Simon Miller was a native of Lancaster County. He possessed much of this world’s goods, but he was ready to make any sacrifice to preach the Gospel. He was a man of deep piety and remarkable gifts. He was the spiritual father of Jacob Gruber. I recollect with gratitude the efforts he made for my salvation, how earnestly he labored, what sympathy he manifested. He was a German, and preached in his vernacular. He received him into society in 1792, when he was but a school-boy. His ministerial career was brief but brilliant; his end triumphant. He joined the traveling connection in 1791, and died, deeply lamented, in 1795. He left no children. Thomas Ware married his widow.

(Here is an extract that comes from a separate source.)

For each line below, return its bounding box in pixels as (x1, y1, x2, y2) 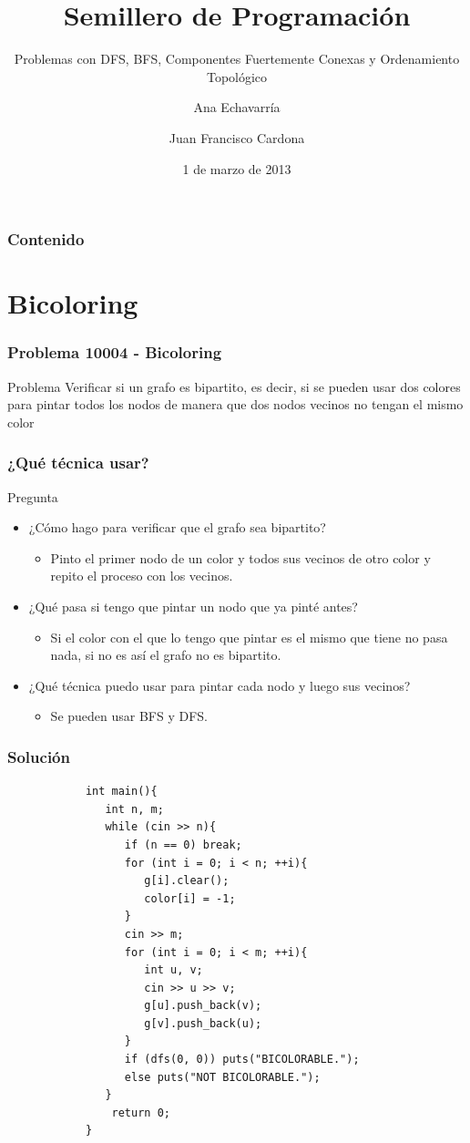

William Jessop was a tall man, with a prominent nose and a very grave countenance. I knew him intimately, and heard him preach often. He joined the traveling connection in 1784, the year in which the Methodist Episcopal Church was organized. Mr. Jessop occupied prominent appointments. In 1790 he was stationed in New York, and the next year volunteered to go to Nova Scotia. He died of consumption in the latter part of 1795, and was buried in the graveyard connected with Boehm’s Chapel. His last sermon was on the sufferings of Christ, and was one of the most melting I ever heard. He was reduced almost to a skeleton; his face was pale, his eye sunken and glassy, his voice sepulchral, his countenance grave, and his manner solemn as eternity. The preacher and his auditors felt that his days were numbered. A few days after he died in triumph, exclaiming, “My work is done! Glory, glory!” He expired at Strasburg, at the house of John Miller, who was a brother of Simon the preacher. This family were great friends of the preachers. They nursed them when sick, and when dying they smoothed their pillow. John and Simon Miller helped to give character and stability to Methodism in that region. Mr. Jessop, knowing he could not survive long, sent to Bishop Asbury requesting him to preach his funeral sermon. The bishop complied, and preached it at Boehm’s Chapel. He says in his journal: “I had my difficulties in speaking of a man so well known and so much beloved. He was always solemn, and few such holy, steady men have we found among us.”
Michael H. R. Wilson visited Lancaster County, and fell at his post while the dew of his youth was upon him. He was from Maryland, and only twenty-eight years old when he died, on April 24, 1798. He finished his course with joy at John Miller’s, in Strasburg, in the same room where William Jessop had expired three years before, and they were both interred in the same ground.
But time would fail to tell of Caleb Boyer, John Bloodgood, John M’Claskey, Joseph Cromwell, John Haggerty, and others, from whom I heard the Gospel, and to whom I am indebted for my Methodism. These were the pioneers in the great work of introducing Methodism into Lancaster County.
Bishop Asbury early visited my father’s house. In July, 1799, he came there with Jesse Lee, who was then his traveling companion. They both preached at Boehm’s Chapel; the bishop from Heb. vi, 12, Mr. Lee from Isa. xxx, 31. The latter wandered among the tombs, and stood by the grave of William Jessop, whom he greatly loved, and wept there, and then rejoiced for his triumphant death and the consoling thought that “them that sleep in Jesus will God bring with him.” Reluctantly turning away from the grave with his eyes moist with tears, he offered the prayer that has been repeated a thousand times: “Let me die the death of the righteous, and let my last end be like his.”
Mr. Lee gives a description of my father, of his conversion, his personal appearance, his long white beard, his call to the ministry, and his praying in German in the family after Bishop Asbury had prayed in English.[5]